- _PROBLEM TO SOLVE_
The records must be duplicated exactly, with every picture left out.

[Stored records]
■ ■ ■ ■ ■ ■ ■

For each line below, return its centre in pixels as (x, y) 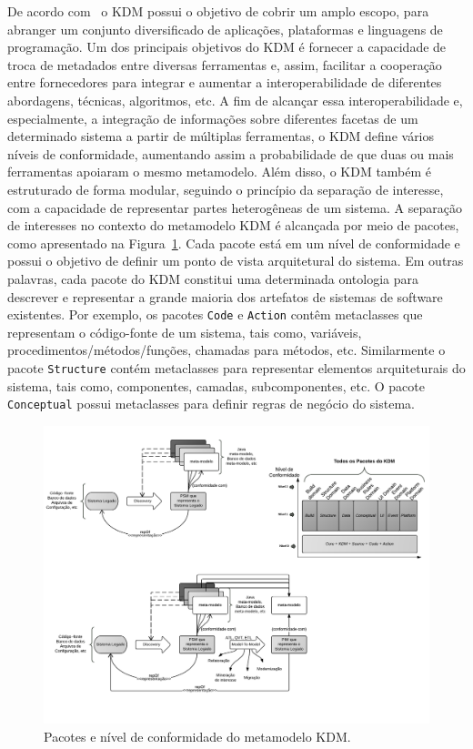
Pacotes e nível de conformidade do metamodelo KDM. (197, 736)
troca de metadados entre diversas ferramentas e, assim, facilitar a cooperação (225, 64)
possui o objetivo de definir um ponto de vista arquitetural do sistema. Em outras (236, 261)
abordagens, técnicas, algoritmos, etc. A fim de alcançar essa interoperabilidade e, (235, 100)
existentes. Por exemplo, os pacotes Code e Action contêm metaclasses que (215, 314)
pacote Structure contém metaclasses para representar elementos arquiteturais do (236, 367)
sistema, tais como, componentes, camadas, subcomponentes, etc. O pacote (216, 385)
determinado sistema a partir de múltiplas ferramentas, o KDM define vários (221, 136)
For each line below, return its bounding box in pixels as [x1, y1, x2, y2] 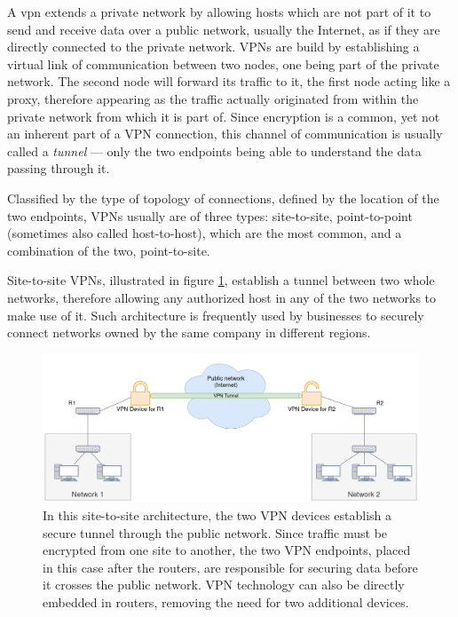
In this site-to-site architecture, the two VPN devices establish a [43, 505, 392, 524]
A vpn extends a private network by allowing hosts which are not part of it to [7, 3, 431, 20]
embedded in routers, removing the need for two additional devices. [43, 592, 409, 611]
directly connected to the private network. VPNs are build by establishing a [7, 37, 420, 56]
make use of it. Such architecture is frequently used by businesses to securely [7, 305, 424, 324]
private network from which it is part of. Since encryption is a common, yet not [7, 107, 440, 125]
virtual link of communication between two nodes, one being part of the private [7, 54, 439, 73]
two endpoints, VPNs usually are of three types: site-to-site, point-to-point [7, 206, 413, 225]

■ ■ ■ ■ ■ ■ ■

- _RESULT FOR THIS EXERCISE_
For each line below, return its centre in pixels as (x, y) 
Pacotes e nível de conformidade do metamodelo KDM. (197, 736)
troca de metadados entre diversas ferramentas e, assim, facilitar a cooperação (225, 64)
possui o objetivo de definir um ponto de vista arquitetural do sistema. Em outras (236, 261)
abordagens, técnicas, algoritmos, etc. A fim de alcançar essa interoperabilidade e, (235, 100)
existentes. Por exemplo, os pacotes Code e Action contêm metaclasses que (215, 314)
pacote Structure contém metaclasses para representar elementos arquiteturais do (236, 367)
sistema, tais como, componentes, camadas, subcomponentes, etc. O pacote (216, 385)
determinado sistema a partir de múltiplas ferramentas, o KDM define vários (221, 136)
For each line below, return its bounding box in pixels as [x1, y1, x2, y2] 
In this site-to-site architecture, the two VPN devices establish a [43, 505, 392, 524]
A vpn extends a private network by allowing hosts which are not part of it to [7, 3, 431, 20]
embedded in routers, removing the need for two additional devices. [43, 592, 409, 611]
directly connected to the private network. VPNs are build by establishing a [7, 37, 420, 56]
make use of it. Such architecture is frequently used by businesses to securely [7, 305, 424, 324]
private network from which it is part of. Since encryption is a common, yet not [7, 107, 440, 125]
virtual link of communication between two nodes, one being part of the private [7, 54, 439, 73]
two endpoints, VPNs usually are of three types: site-to-site, point-to-point [7, 206, 413, 225]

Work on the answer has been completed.